Exactly as written, write out the lines below from the first to the one containing "of the real componenet. [6, 152, 121, 169]", inclusive. Pictures do not belong in the copy.

****************

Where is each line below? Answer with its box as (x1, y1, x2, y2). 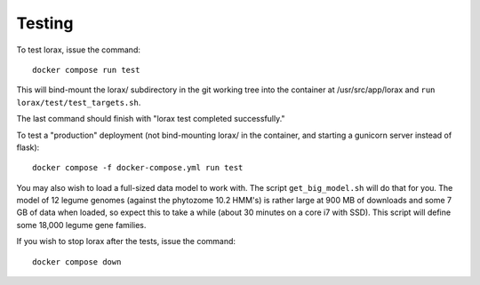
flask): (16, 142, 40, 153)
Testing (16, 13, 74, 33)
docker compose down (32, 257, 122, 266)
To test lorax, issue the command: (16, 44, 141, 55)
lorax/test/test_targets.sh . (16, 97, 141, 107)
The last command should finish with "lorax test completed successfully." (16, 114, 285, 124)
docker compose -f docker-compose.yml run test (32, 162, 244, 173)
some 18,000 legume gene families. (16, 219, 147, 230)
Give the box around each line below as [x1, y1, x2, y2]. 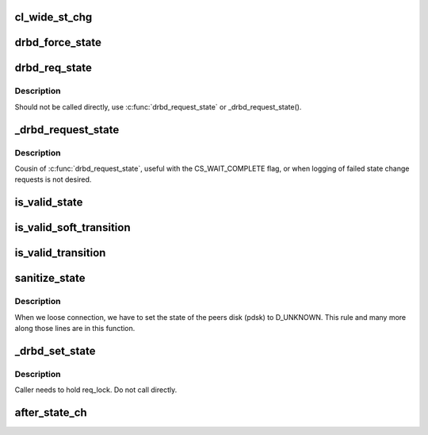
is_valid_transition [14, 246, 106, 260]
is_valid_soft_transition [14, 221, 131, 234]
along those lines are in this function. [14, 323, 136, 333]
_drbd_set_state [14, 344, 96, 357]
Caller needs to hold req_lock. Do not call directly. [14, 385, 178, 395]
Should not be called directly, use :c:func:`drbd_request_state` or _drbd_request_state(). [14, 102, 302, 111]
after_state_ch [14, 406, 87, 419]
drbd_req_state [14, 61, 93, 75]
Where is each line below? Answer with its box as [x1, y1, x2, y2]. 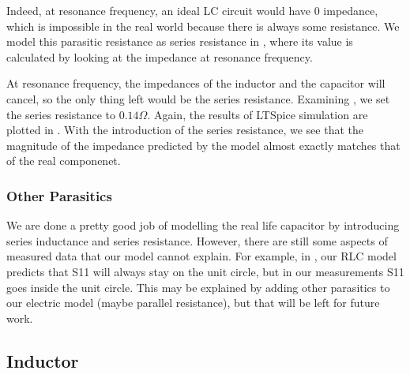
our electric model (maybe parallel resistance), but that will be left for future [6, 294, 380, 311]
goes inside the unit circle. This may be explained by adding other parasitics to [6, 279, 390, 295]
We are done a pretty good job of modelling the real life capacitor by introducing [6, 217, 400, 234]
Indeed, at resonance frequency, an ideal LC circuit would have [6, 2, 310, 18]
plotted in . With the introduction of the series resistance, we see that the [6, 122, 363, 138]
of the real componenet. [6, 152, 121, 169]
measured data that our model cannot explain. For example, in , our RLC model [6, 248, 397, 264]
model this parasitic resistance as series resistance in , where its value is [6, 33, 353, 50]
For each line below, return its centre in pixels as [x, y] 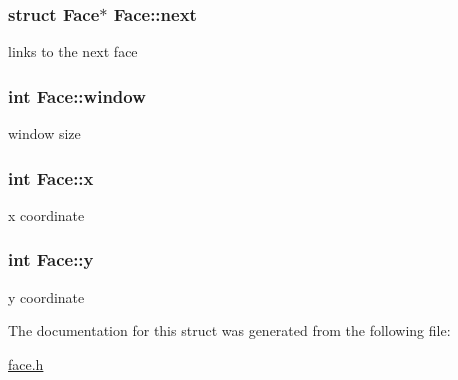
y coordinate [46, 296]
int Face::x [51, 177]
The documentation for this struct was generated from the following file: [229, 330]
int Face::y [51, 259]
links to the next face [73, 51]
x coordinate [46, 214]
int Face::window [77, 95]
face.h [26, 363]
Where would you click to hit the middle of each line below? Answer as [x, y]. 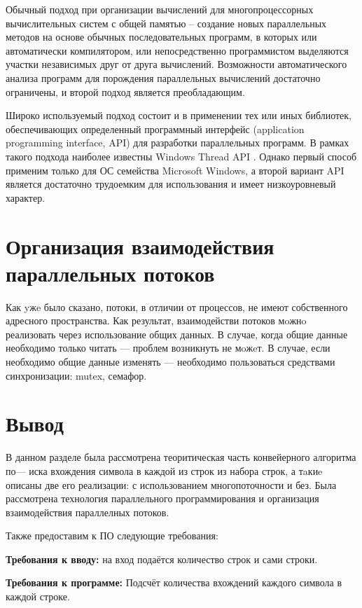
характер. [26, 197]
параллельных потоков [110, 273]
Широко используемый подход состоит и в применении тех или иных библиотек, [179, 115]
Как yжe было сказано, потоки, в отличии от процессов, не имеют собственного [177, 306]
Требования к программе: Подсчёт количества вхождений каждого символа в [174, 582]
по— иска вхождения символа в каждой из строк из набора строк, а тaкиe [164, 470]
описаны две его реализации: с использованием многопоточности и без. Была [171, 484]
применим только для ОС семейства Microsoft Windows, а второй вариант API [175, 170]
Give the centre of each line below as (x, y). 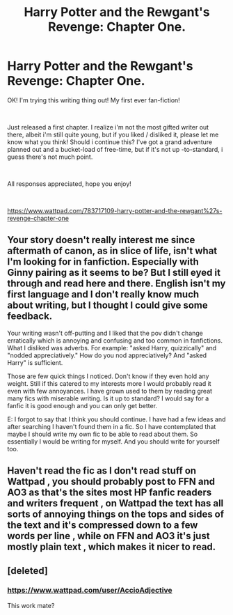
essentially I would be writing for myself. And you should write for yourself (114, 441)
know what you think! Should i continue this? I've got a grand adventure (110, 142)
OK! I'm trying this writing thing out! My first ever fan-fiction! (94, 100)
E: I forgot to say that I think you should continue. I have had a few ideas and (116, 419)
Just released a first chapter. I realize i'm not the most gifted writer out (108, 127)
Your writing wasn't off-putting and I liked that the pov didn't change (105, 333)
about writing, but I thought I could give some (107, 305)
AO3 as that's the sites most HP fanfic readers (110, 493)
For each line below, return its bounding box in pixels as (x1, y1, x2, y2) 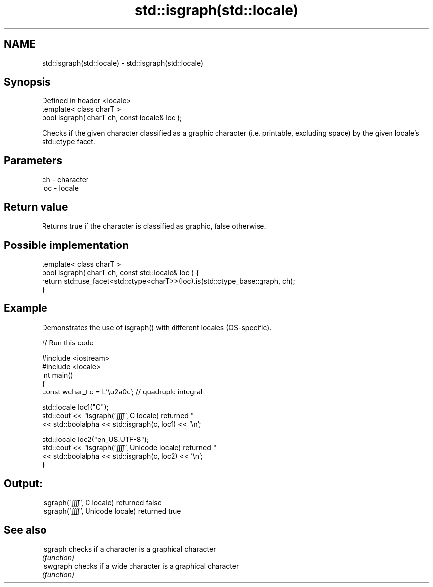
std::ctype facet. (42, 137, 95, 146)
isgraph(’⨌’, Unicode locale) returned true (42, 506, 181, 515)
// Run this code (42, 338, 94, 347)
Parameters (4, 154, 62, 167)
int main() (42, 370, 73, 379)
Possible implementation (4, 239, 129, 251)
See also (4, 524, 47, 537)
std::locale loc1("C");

****************

**PROBLEM SOLUTION:**
Where is each line below? Answer with its box as (x1, y1, x2, y2). 
flask): (16, 142, 40, 153)
Testing (16, 13, 74, 33)
docker compose down (32, 257, 122, 266)
To test lorax, issue the command: (16, 44, 141, 55)
lorax/test/test_targets.sh . (16, 97, 141, 107)
The last command should finish with "lorax test completed successfully." (16, 114, 285, 124)
docker compose -f docker-compose.yml run test (32, 162, 244, 173)
some 18,000 legume gene families. (16, 219, 147, 230)
Give the box around each line below as [x1, y1, x2, y2]. 
is_valid_transition [14, 246, 106, 260]
is_valid_soft_transition [14, 221, 131, 234]
along those lines are in this function. [14, 323, 136, 333]
_drbd_set_state [14, 344, 96, 357]
Caller needs to hold req_lock. Do not call directly. [14, 385, 178, 395]
Should not be called directly, use :c:func:`drbd_request_state` or _drbd_request_state(). [14, 102, 302, 111]
after_state_ch [14, 406, 87, 419]
drbd_req_state [14, 61, 93, 75]
Where is each line below? Answer with its box as [x1, y1, x2, y2]. 
our electric model (maybe parallel resistance), but that will be left for future [6, 294, 380, 311]
goes inside the unit circle. This may be explained by adding other parasitics to [6, 279, 390, 295]
We are done a pretty good job of modelling the real life capacitor by introducing [6, 217, 400, 234]
Indeed, at resonance frequency, an ideal LC circuit would have [6, 2, 310, 18]
plotted in . With the introduction of the series resistance, we see that the [6, 122, 363, 138]
of the real componenet. [6, 152, 121, 169]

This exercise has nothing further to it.